O amor pelo Japão começou em 1940 com um encontro casual em uma livraria próxima à Times Square, onde Keene, que era um estudante de 18 anos da Universidade de Columbia, encontrou uma tradução do "Conto de Genji", uma milenar narrativa japonesa. Nos contos a respeito dos romances e intrigas da corte japonesa, o jovem Keene encontrou um refúgio aos horrores da guerra mundial que já causava estragos na Europa e na Ásia.

Mais tarde, Keene descreveu o primeiro encontro com o delicado senso de beleza do Japão e a aceitação de que a vida é fugaz e triste – um sentimento que iria cativá-lo pelo resto de sua vida.

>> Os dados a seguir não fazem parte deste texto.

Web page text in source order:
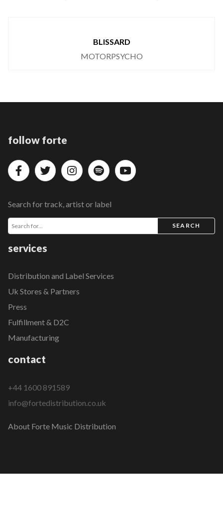
BLISSARD
MOTORPSYCHO
follow forte
Search for track, artist or label
SEARCH
services
Distribution and Label Services
Uk Stores & Partners
Press
Fulfillment & D2C
Manufacturing
contact
+44 1600 891589
info@fortedistribution.co.uk
About Forte Music Distribution
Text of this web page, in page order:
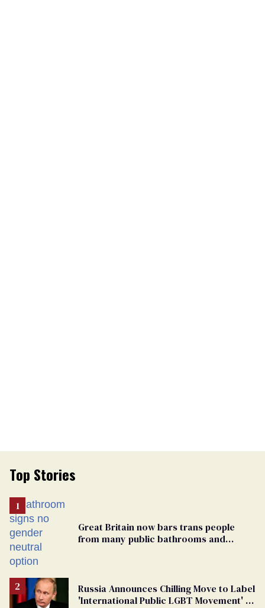
Top Stories
Great Britain now bars trans people
from many public bathrooms and
Russia Announces Chilling Move to Label
'International Public LGBT Movement' as
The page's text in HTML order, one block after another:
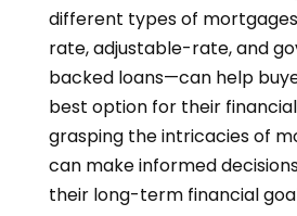
different types of
rate, adjustable-rate, and
backed loans—can help
best option for their
grasping the intricacies of
can make informed
their long-term financial
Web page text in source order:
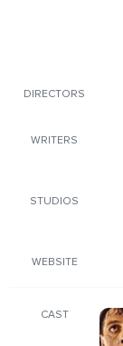
DIRECTORS
WRITERS
STUDIOS
WEBSITE
CAST

Quando os Estados Unidos entraram na guerra, o estudioso se alistou na marinha, onde recebeu treinamento em língua japonesa, tornando-se intérprete e oficial de inteligência. O estudioso afirmou ter sido capaz de construir relacionamentos com os japoneses que interrogava, incluindo um que enviou uma carta anos mais tarde, referindo-se a si mesmo como o "primeiro prisioneiro de guerra de Keene".

Assim como muito de seus colegas de classe, Keene usou as habilidades linguísticas após a guerra para tornar-se um pioneiro nos estudos acadêmicos sobre o Japão nos Estados Unidos. Entre os americanos, ele é provavelmente mais conhecido pela tradução e compilação de uma antologia em dois volumes lançada no início dos anos 1950 e utilizada para introduzir gerações de estudantes universitários à literatura japonesa. Quando começou sua carreira, a literatura japonesa era praticamente desconhecida para os americanos.

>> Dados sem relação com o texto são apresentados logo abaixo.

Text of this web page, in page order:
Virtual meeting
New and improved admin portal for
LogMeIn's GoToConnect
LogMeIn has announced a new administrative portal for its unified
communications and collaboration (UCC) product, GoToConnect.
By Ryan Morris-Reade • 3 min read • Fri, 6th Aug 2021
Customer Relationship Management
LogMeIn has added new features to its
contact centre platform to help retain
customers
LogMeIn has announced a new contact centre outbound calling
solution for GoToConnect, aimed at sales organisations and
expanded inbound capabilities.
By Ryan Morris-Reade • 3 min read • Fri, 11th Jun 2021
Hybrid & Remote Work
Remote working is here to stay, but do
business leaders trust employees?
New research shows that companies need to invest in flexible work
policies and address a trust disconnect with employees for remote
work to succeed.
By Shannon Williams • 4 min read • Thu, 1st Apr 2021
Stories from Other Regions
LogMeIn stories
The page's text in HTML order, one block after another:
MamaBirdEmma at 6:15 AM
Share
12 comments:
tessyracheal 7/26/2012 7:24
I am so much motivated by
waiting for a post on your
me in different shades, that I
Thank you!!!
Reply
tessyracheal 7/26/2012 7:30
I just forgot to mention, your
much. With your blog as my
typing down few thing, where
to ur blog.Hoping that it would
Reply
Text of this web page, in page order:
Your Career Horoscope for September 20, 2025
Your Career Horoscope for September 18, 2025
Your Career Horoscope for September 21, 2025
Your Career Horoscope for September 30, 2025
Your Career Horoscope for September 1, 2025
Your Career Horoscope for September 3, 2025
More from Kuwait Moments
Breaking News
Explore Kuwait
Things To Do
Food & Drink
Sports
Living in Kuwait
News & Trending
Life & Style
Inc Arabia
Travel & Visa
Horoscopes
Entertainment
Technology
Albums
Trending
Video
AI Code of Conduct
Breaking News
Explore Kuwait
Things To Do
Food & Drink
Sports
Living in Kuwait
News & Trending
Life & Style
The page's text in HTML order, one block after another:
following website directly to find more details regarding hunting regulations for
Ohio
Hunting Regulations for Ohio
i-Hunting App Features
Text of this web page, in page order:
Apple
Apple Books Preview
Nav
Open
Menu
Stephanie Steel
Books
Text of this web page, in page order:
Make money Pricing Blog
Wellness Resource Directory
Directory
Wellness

— Acho que trouxe a literatura japonesa ao ocidente de uma forma especial, fazendo com que integrasse o cânone universitário — afirmou Keene, que escreveu cerca de 25 livros sobre a literatura e a história japonesa.

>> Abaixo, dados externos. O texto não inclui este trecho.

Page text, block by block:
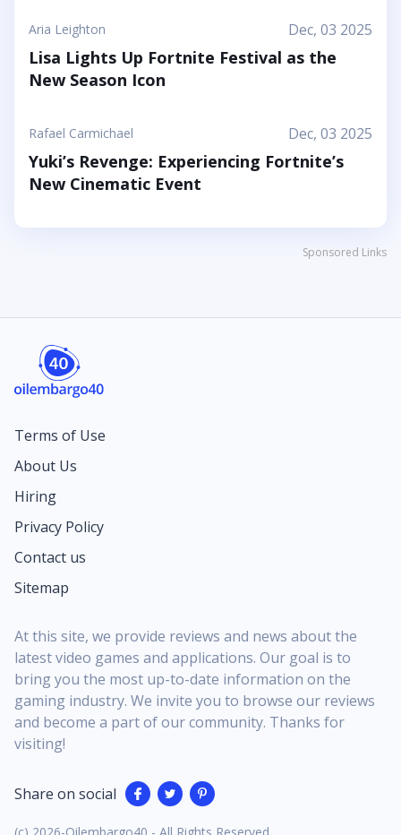
Aria Leighton Dec, 03 2025
Lisa Lights Up Fortnite Festival as the
New Season Icon
Rafael Carmichael Dec, 03 2025
Yuki’s Revenge: Experiencing Fortnite’s
New Cinematic Event
Sponsored Links
Terms of Use
About Us
Hiring
Privacy Policy
Contact us
Sitemap
At this site, we provide reviews and news about the
latest video games and applications. Our goal is to
bring you the most up-to-date information on the
gaming industry. We invite you to browse our reviews
and become a part of our community. Thanks for
visiting!
Share on social
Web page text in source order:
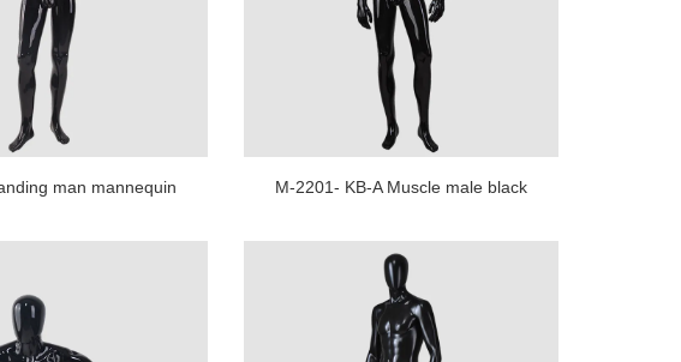
man mannequin
M-2201- KB-A Muscle male black
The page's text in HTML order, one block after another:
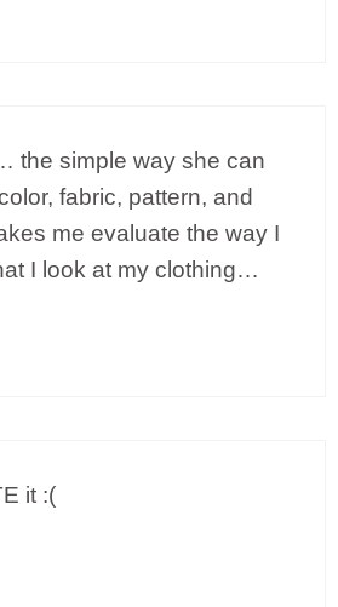
the simple way she can
fabric, pattern, and
me evaluate the way I
I look at my clothing…
it :(
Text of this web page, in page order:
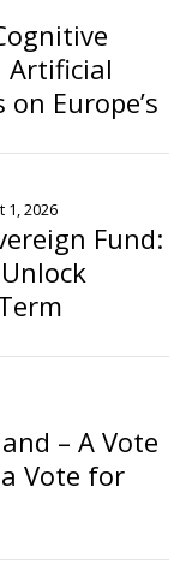
Artificial
Europe’s
1, 2026
Fund:
– A Vote
Vote for
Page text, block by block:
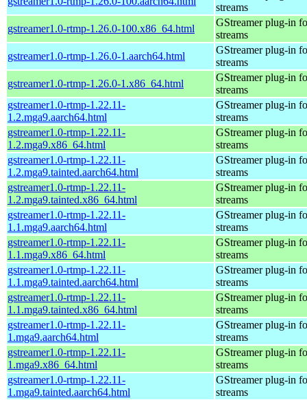
streams
gstreamer1.0-rtmp-1.26.0-100.x86_64.html
GStreamer plug-in
streams
gstreamer1.0-rtmp-1.26.0-1.aarch64.html
GStreamer plug-in
streams
gstreamer1.0-rtmp-1.26.0-1.x86_64.html
GStreamer plug-in
streams
gstreamer1.0-rtmp-1.22.11-
1.2.mga9.aarch64.html
GStreamer plug-in
streams
gstreamer1.0-rtmp-1.22.11-
1.2.mga9.x86_64.html
GStreamer plug-in
streams
gstreamer1.0-rtmp-1.22.11-
1.2.mga9.tainted.aarch64.html
GStreamer plug-in
streams
gstreamer1.0-rtmp-1.22.11-
1.2.mga9.tainted.x86_64.html
GStreamer plug-in
streams
gstreamer1.0-rtmp-1.22.11-
1.1.mga9.aarch64.html
GStreamer plug-in
streams
gstreamer1.0-rtmp-1.22.11-
1.1.mga9.x86_64.html
GStreamer plug-in
streams
gstreamer1.0-rtmp-1.22.11-
1.1.mga9.tainted.aarch64.html
GStreamer plug-in
streams
gstreamer1.0-rtmp-1.22.11-
1.1.mga9.tainted.x86_64.html
GStreamer plug-in
streams
gstreamer1.0-rtmp-1.22.11-
1.mga9.aarch64.html
GStreamer plug-in
streams
gstreamer1.0-rtmp-1.22.11-
1.mga9.x86_64.html
GStreamer plug-in
streams
gstreamer1.0-rtmp-1.22.11-
1.mga9.tainted.aarch64.html
GStreamer plug-in
streams
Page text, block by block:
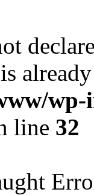
line 32

No Japão, afirmou que sua carreira foi privilegiada pelo momento histórico, à medida que o Japão entrava em um grande momento de criatividade literária durante o pós-guerra. Tornou-se amigo de alguns dos mais famosos escritores da moderna ficção japonesa, incluindo Yukio Mishima e Kenzaburo Oe. Até mesmo Junichiro Tanizaki, um velho romancista famoso por não gostar de visitantes, gostava muito de Keene e o convidava para ir a sua casa. Keene afirma que isso acontecia porque levava a cultura japonesa muito a sério.

— Eu era um cara estranho, que falava japonês e conversava sobre literatura — brincou.

Escritores japoneses afirmam que Keene era muito mais do que isso. Dizem que apareceu em um momento no qual o Japão estava começando a redescobrir o valor de suas tradições após uma derrota devastadora. Keene ensinou que a literatura japonesa também era universal, afirmam.

Tsujii afirmou que Keene era aceito pelos estudiosos japoneses porque tinha o que Tsujii descreveu como um estilo de pensar caloroso e intuitivo, diferente da abordagem fria e analítica de muitos acadêmicos ocidentais. Para ele, Keene parecia ainda mais japonês que alguns dos novelistas que estudava, como o ultranacionalista Mishima, que era influenciado pelas novidades intelectuais europeias.

— Keene-san é japonês no coração — afirmou Tsujii.

No final de sua carreira, ao tornar-se japonês, Keene está novamente ajudando os japoneses a ganharem confiança. O estudioso aposentou-se apenas no ano passado da Universidade de Columbia e planeja passar seus últimos anos no Japão, como um gesto de gratidão frente a uma nação que finalmente o adotou.

— É impossível deixar de ser americano depois de 89 anos — afirmou Keene, referindo-se à idade que tinha quando recebeu a cidadania japonesa. — Entretanto, tornei-me japonês sob muitos aspectos. Sem pretensões, mas naturalmente.